* WHAT YOU WILL DO *
Could you repeat every entry below word for word, leaving out the pictures?

* EXERCISE MATERIALS *
★ ★ ★ ★ ★ ★ ★

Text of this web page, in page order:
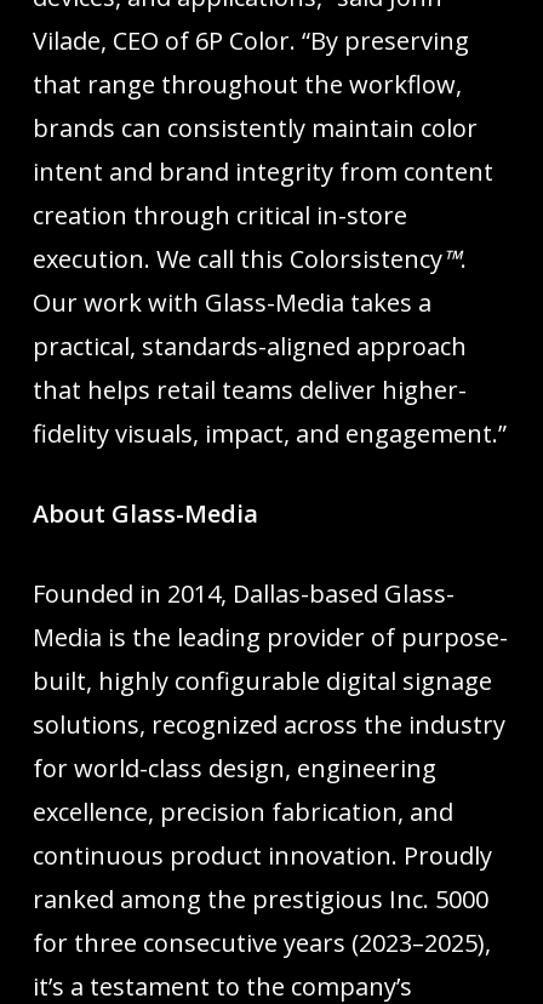
Vilade, CEO of 6P Color. “By preserving
that range throughout the workflow,
brands can consistently maintain color
intent and brand integrity from content
creation through critical in-store
execution. We call this Colorsistency™.
Our work with Glass-Media takes a
practical, standards-aligned approach
that helps retail teams deliver higher-
fidelity visuals, impact, and engagement.”
About Glass-Media
Founded in 2014, Dallas-based Glass-
Media is the leading provider of purpose-
built, highly configurable digital signage
solutions, recognized across the industry
for world-class design, engineering
excellence, precision fabrication, and
continuous product innovation. Proudly
ranked among the prestigious Inc. 5000
for three consecutive years (2023–2025),
it’s a testament to the company’s
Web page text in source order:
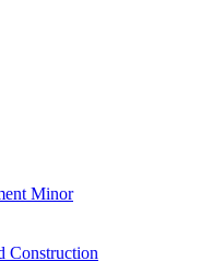
Minor
Construction
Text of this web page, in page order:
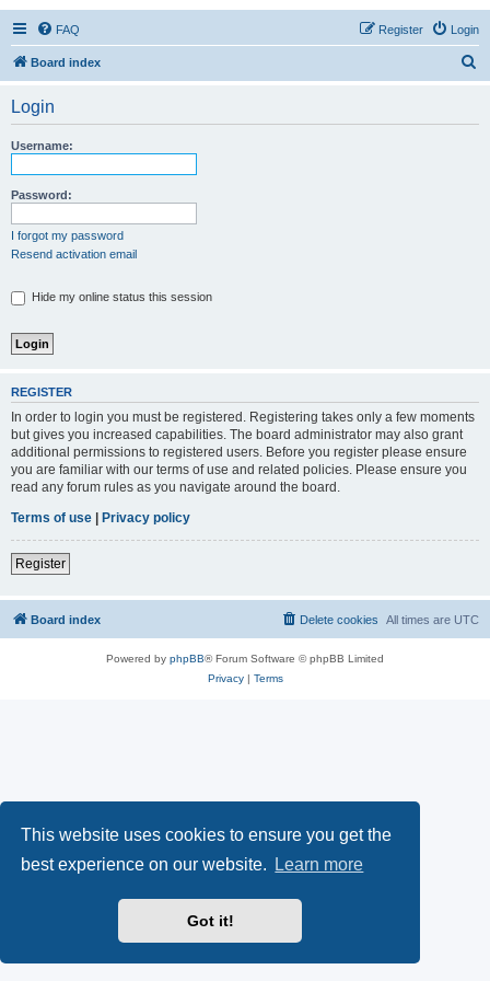
This website uses cookies to ensure you get the
best experience on our website.
Learn more
Got it!
FAQ Login
Register
Board index
Login
Username:
Password:
I forgot my password
Resend activation email
Hide my online status this session
REGISTER
In order to login you must be registered. Registering takes only a few moments
but gives you increased capabilities. The board administrator may also grant
additional permissions to registered users. Before you register please ensure
you are familiar with our terms of use and related policies. Please ensure you
read any forum rules as you navigate around the board.
Terms of use
Privacy policy
Register
Board index All times are UTC
Delete cookies
Powered by phpBB® Forum Software © phpBB Limited
Privacy| Terms
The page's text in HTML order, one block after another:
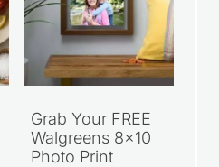
Grab Your FREE
Walgreens 8×10
Photo Print
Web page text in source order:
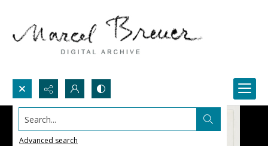
Search...
Advanced search
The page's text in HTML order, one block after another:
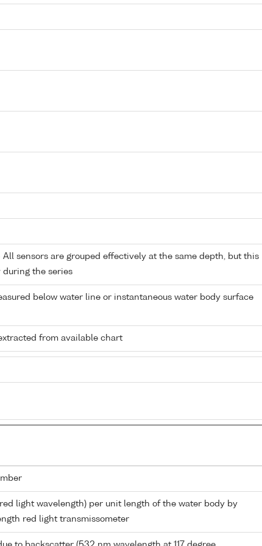
sensors are grouped effectively at the same depth, but this
the series
below water line or instantaneous water body surface
from available chart
light wavelength) per unit length of the water body by
red light transmissometer
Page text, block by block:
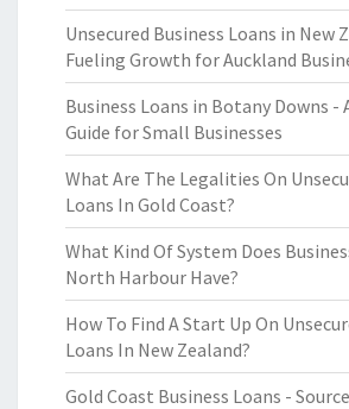
Unsecured Business Loans in New
Fueling Growth for Auckland
Business Loans in Botany Downs -
Guide for Small Businesses
What Are The Legalities On
Loans In Gold Coast?
What Kind Of System Does
North Harbour Have?
How To Find A Start Up On
Loans In New Zealand?
Gold Coast Business Loans -
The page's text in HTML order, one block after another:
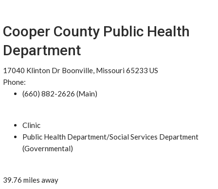
Cooper County Public Health
Department
17040 Klinton Dr Boonville, Missouri 65233 US
Phone:
(660) 882-2626 (Main)
Clinic
Public Health Department/Social Services Department
(Governmental)
39.76 miles away
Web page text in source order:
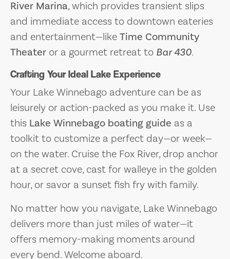
River Marina, which provides transient slips
and immediate access to downtown eateries
and entertainment—likeTime Community
Theater or a gourmet retreat to Bar 430.
Crafting Your Ideal Lake Experience
Your Lake Winnebago adventure can be as
leisurely or action-packed as you make it. Use
this Lake Winnebago boating guide as a
toolkit to customize a perfect day—or week—
on the water. Cruise the Fox River, drop anchor
at a secret cove, cast for walleye in the golden
hour, or savor a sunset fish fry with family.
No matter how you navigate, Lake Winnebago
delivers more than just miles of water—it
offers memory-making moments around
every bend. Welcome aboard.
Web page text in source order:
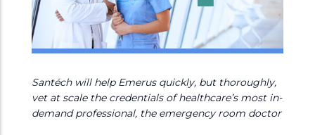
Santéch will help Emerus quickly, but thoroughly,
vet at scale the credentials of healthcare’s most in-
demand professional, the emergency room doctor
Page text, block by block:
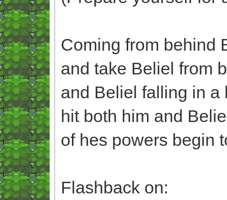
Coming from behind
and take Beliel from
and Beliel falling in a
hit both him and
of hes powers begin
Flashback on:
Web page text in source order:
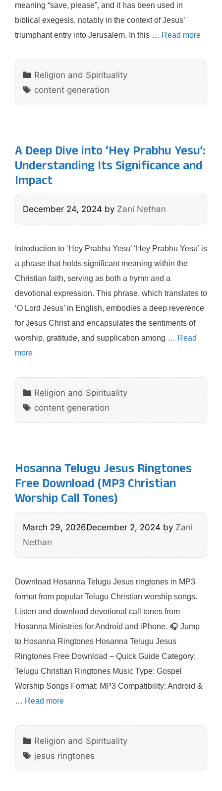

★ ★ ★ ★ ★ ★ ★

* REPLY TO THE EXERCISE *
Text of this web page, in page order:
Vilade, CEO of 6P Color. “By preserving
that range throughout the workflow,
brands can consistently maintain color
intent and brand integrity from content
creation through critical in-store
execution. We call this Colorsistency™.
Our work with Glass-Media takes a
practical, standards-aligned approach
that helps retail teams deliver higher-
fidelity visuals, impact, and engagement.”
About Glass-Media
Founded in 2014, Dallas-based Glass-
Media is the leading provider of purpose-
built, highly configurable digital signage
solutions, recognized across the industry
for world-class design, engineering
excellence, precision fabrication, and
continuous product innovation. Proudly
ranked among the prestigious Inc. 5000
for three consecutive years (2023–2025),
it’s a testament to the company’s
Web page text in source order:
Minor
Construction
Text of this web page, in page order:
This website uses cookies to ensure you get the
best experience on our website.
Learn more
Got it!
FAQ Login
Register
Board index
Login
Username:
Password:
I forgot my password
Resend activation email
Hide my online status this session
REGISTER
In order to login you must be registered. Registering takes only a few moments
but gives you increased capabilities. The board administrator may also grant
additional permissions to registered users. Before you register please ensure
you are familiar with our terms of use and related policies. Please ensure you
read any forum rules as you navigate around the board.
Terms of use
Privacy policy
Register
Board index All times are UTC
Delete cookies
Powered by phpBB® Forum Software © phpBB Limited
Privacy| Terms
The page's text in HTML order, one block after another:
Grab Your FREE
Walgreens 8×10
Photo Print
Web page text in source order:
Search...
Advanced search
The page's text in HTML order, one block after another:
sensors are grouped effectively at the same depth, but this
the series
below water line or instantaneous water body surface
from available chart
light wavelength) per unit length of the water body by
red light transmissometer
Page text, block by block:
Unsecured Business Loans in New
Fueling Growth for Auckland
Business Loans in Botany Downs -
Guide for Small Businesses
What Are The Legalities On
Loans In Gold Coast?
What Kind Of System Does
North Harbour Have?
How To Find A Start Up On
Loans In New Zealand?
Gold Coast Business Loans -
The page's text in HTML order, one block after another:
Cooper County Public Health
Department
17040 Klinton Dr Boonville, Missouri 65233 US
Phone:
(660) 882-2626 (Main)
Clinic
Public Health Department/Social Services Department
(Governmental)
39.76 miles away
Web page text in source order:
River Marina, which provides transient slips
and immediate access to downtown eateries
and entertainment—likeTime Community
Theater or a gourmet retreat to Bar 430.
Crafting Your Ideal Lake Experience
Your Lake Winnebago adventure can be as
leisurely or action-packed as you make it. Use
this Lake Winnebago boating guide as a
toolkit to customize a perfect day—or week—
on the water. Cruise the Fox River, drop anchor
at a secret cove, cast for walleye in the golden
hour, or savor a sunset fish fry with family.
No matter how you navigate, Lake Winnebago
delivers more than just miles of water—it
offers memory-making moments around
every bend. Welcome aboard.
Web page text in source order:
Santéch will help Emerus quickly, but thoroughly,
vet at scale the credentials of healthcare’s most in-
demand professional, the emergency room doctor
Page text, block by block:
Coming from behind
and take Beliel from
and Beliel falling in a
hit both him and
of hes powers begin
Flashback on:
Web page text in source order:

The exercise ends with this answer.